What to work on | Whenever a line of the material contains the string "world", it should be copied.

Input material |
———
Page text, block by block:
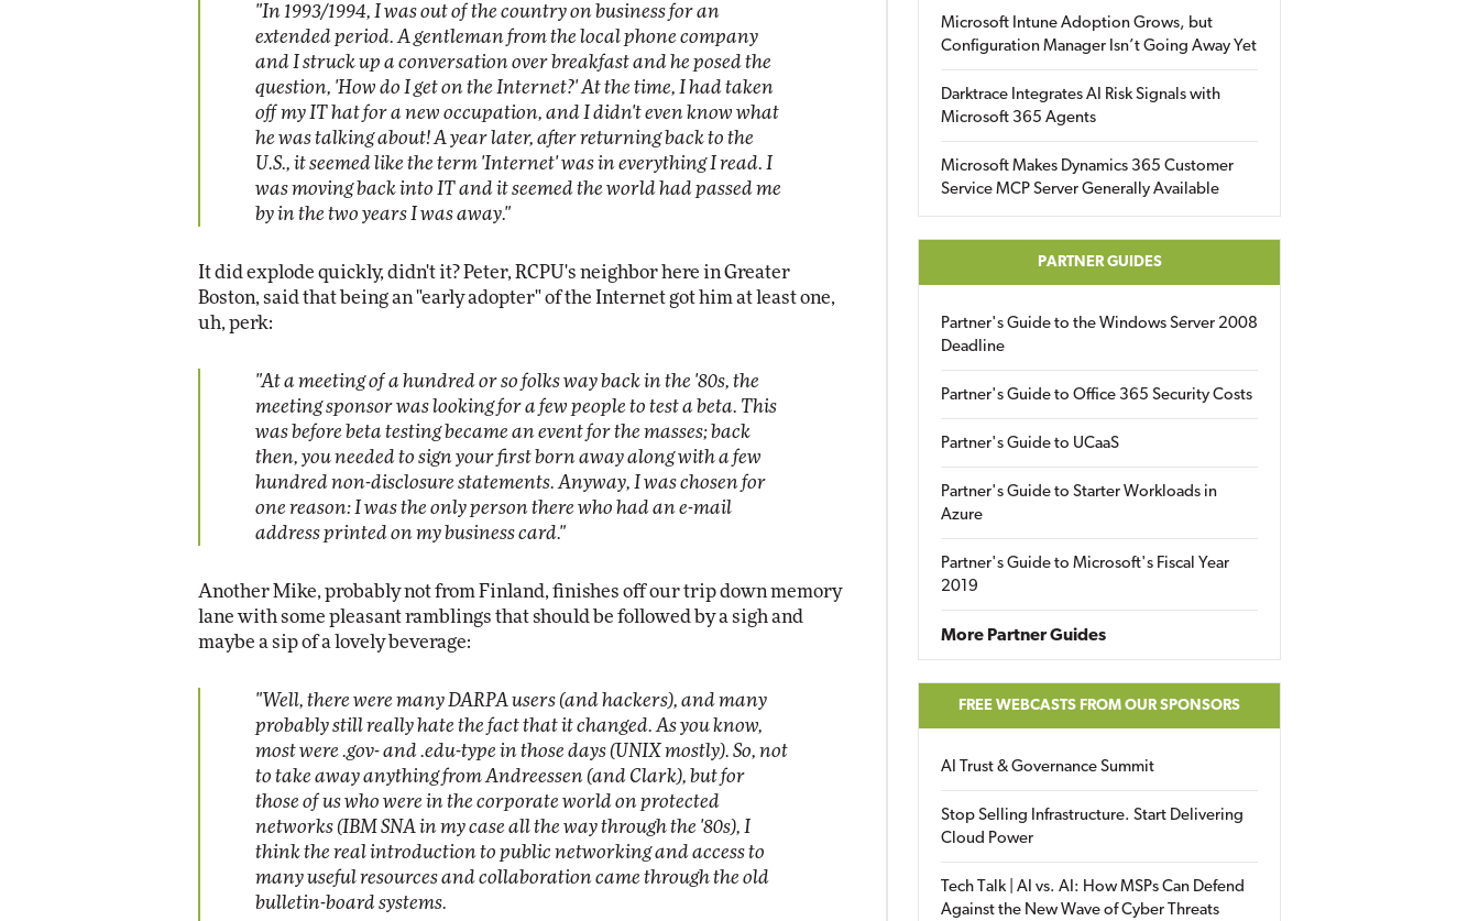
"In 1993/1994, I was out of the country on business for an
extended period. A gentleman from the local phone company
and I struck up a conversation over breakfast and he posed the
question, 'How do I get on the Internet?' At the time, I had taken
off my IT hat for a new occupation, and I didn't even know what
he was talking about! A year later, after returning back to the
U.S., it seemed like the term 'Internet' was in everything I read. I
was moving back into IT and it seemed the world had passed me
by in the two years I was away."
It did explode quickly, didn't it? Peter, RCPU's neighbor here in Greater
Boston, said that being an "early adopter" of the Internet got him at least one,
uh, perk:
"At a meeting of a hundred or so folks way back in the '80s, the
meeting sponsor was looking for a few people to test a beta. This
was before beta testing became an event for the masses; back
then, you needed to sign your first born away along with a few
hundred non-disclosure statements. Anyway, I was chosen for
one reason: I was the only person there who had an e-mail
address printed on my business card."
Another Mike, probably not from Finland, finishes off our trip down memory
lane with some pleasant ramblings that should be followed by a sigh and
maybe a sip of a lovely beverage:
"Well, there were many DARPA users (and hackers), and many
probably still really hate the fact that it changed. As you know,
most were .gov- and .edu-type in those days (UNIX mostly). So, not
to take away anything from Andreessen (and Clark), but for
those of us who were in the corporate world on protected
networks (IBM SNA in my case all the way through the '80s), I
think the real introduction to public networking and access to
many useful resources and collaboration came through the old
bulletin-board systems.
Microsoft Intune Adoption Grows, but
Configuration Manager Isn’t Going Away Yet
Darktrace Integrates AI Risk Signals with
Microsoft 365 Agents
Microsoft Makes Dynamics 365 Customer
Service MCP Server Generally Available
PARTNER GUIDES
Partner's Guide to the Windows Server 2008
Deadline
Partner's Guide to Office 365 Security Costs
Partner's Guide to UCaaS
Partner's Guide to Starter Workloads in
Azure
Partner's Guide to Microsoft's Fiscal Year
2019
More Partner Guides
FREE WEBCASTS FROM OUR SPONSORS
AI Trust & Governance Summit
Stop Selling Infrastructure. Start Delivering
Cloud Power
Tech Talk | AI vs. AI: How MSPs Can Defend
Against the New Wave of Cyber Threats
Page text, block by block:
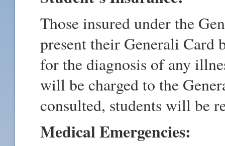
Those insured under the
present their Generali Card
for the diagnosis of any
will be charged to the
consulted, students will be
Medical Emergencies:
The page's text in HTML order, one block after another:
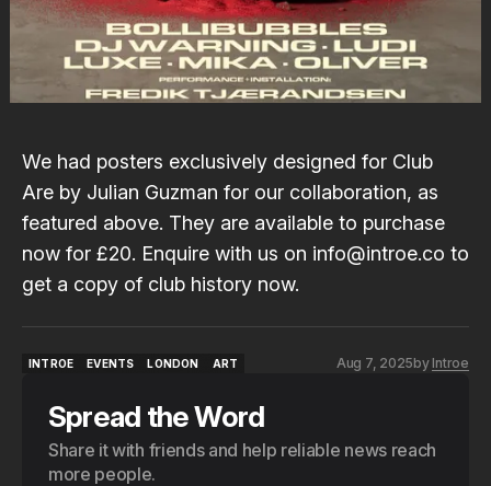
We had posters exclusively designed for Club
Are by Julian Guzman for our collaboration, as
featured above. They are available to purchase
now for £20. Enquire with us on info@introe.co to
get a copy of club history now.
INTROE
EVENTS
LONDON
ART
Aug 7, 2025by Introe
Spread the Word
Share it with friends and help reliable news reach
more people.
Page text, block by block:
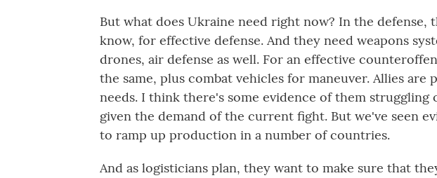
But what does Ukraine need right now? In the defense,
know, for effective defense. And they need weapons
drones, air defense as well. For an effective
the same, plus combat vehicles for maneuver. Allies are
needs. I think there's some evidence of them struggling
given the demand of the current fight. But we've seen
to ramp up production in a number of countries.
And as logisticians plan, they want to make sure that
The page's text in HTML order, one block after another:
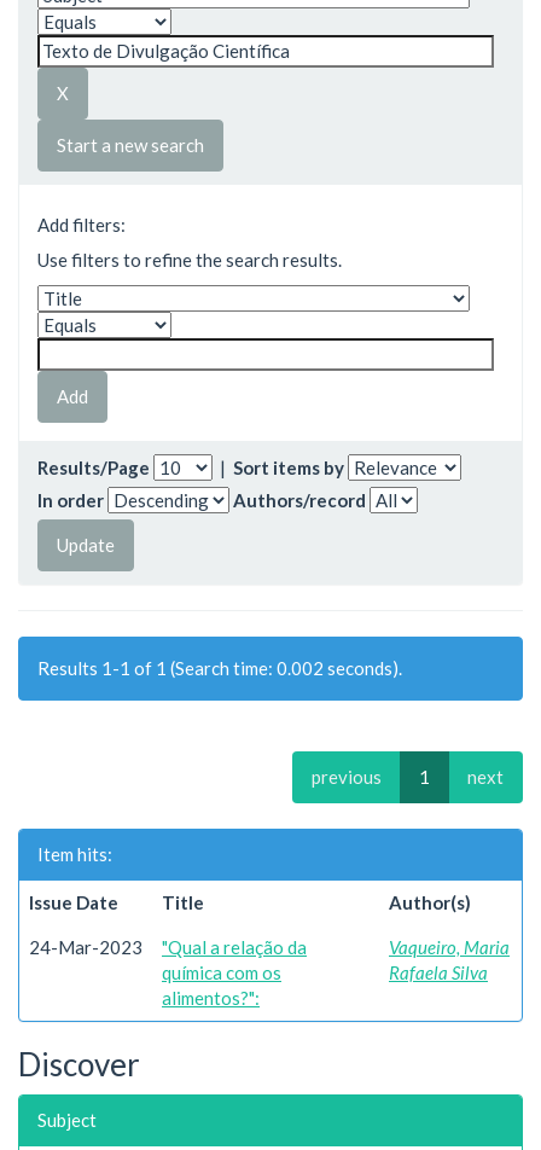
Start a new search
Add filters:
Use filters to refine the search results.
Results/Page | Sort items by
In order
Authors/record
Results 1-1 of 1 (Search time: 0.002 seconds).
previous 1 next
Item hits:
Issue Date Title Author(s)
24-Mar-2023
"Qual a relação da
química com os
alimentos?":
Vaqueiro, Maria
Rafaela Silva
Discover
Subject
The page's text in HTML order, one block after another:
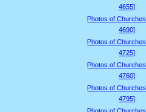
4655]
Photos of
4690]
Photos of
4725]
Photos of
4760]
Photos of
4795]
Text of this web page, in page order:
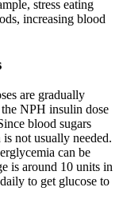
stress eating
increasing blood
are gradually
NPH insulin dose
blood sugars
not usually needed.
can be
is around 10 units in
to get glucose to
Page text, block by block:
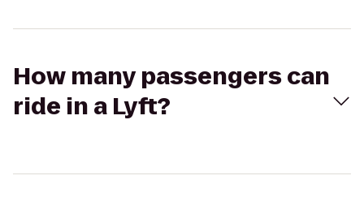
How many passengers can
ride in a Lyft?
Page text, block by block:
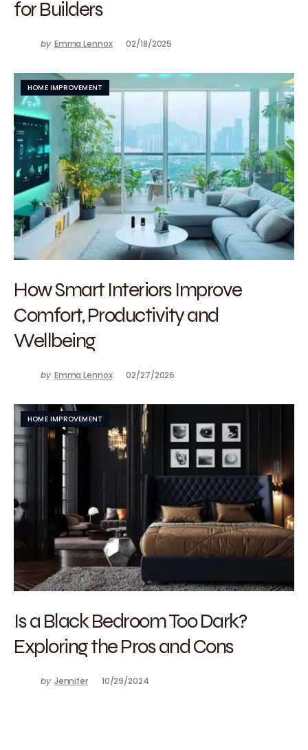
for Builders
by Emma Lennox 02/18/2025
HOME IMPROVEMENT
How Smart Interiors Improve
Comfort, Productivity and
Wellbeing
by Emma Lennox 02/27/2026
HOME IMPROVEMENT
Is a Black Bedroom Too Dark?
Exploring the Pros and Cons
by Jennifer 10/29/2024
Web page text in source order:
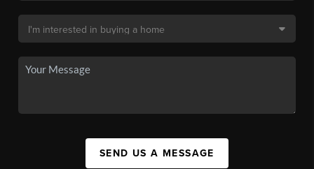
SEND US A MESSAGE
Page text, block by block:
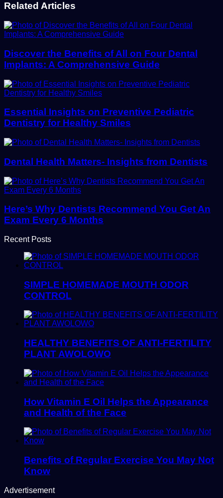
Related Articles
Discover the Benefits of All on Four Dental
Implants: A Comprehensive Guide
Essential Insights on Preventive Pediatric
Dentistry for Healthy Smiles
Dental Health Matters- Insights from Dentists
Here’s Why Dentists Recommend You Get An
Exam Every 6 Months
Recent Posts
SIMPLE HOMEMADE MOUTH ODOR
CONTROL
HEALTHY BENEFITS OF ANTI-FERTILITY
PLANT AWOLOWO
How Vitamin E Oil Helps the Appearance
and Health of the Face
Benefits of Regular Exercise You May Not
Know
Advertisement
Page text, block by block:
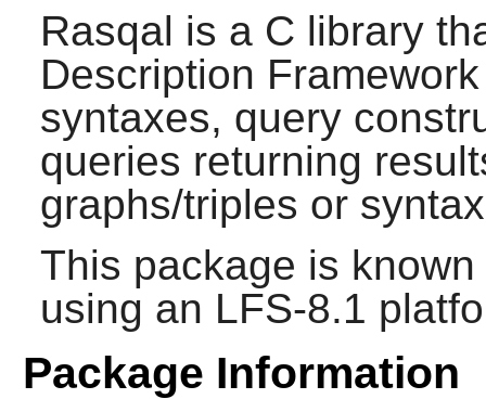
Rasqal is a C library
Description
syntaxes, query
queries returning
graphs/triples or
This package is
using an LFS-8.1
Package Information
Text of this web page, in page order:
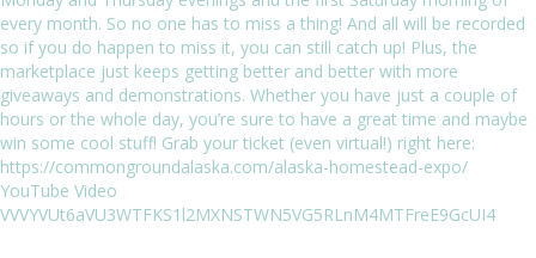
YouTube Video
VVVYVUt6aVU3WTFKS1l2MXNSTWN5VG5RLnM4MTFreE9GcUI4
———
Your response |
was moving back into IT and it seemed the world had passed me
those of us who were in the corporate world on protected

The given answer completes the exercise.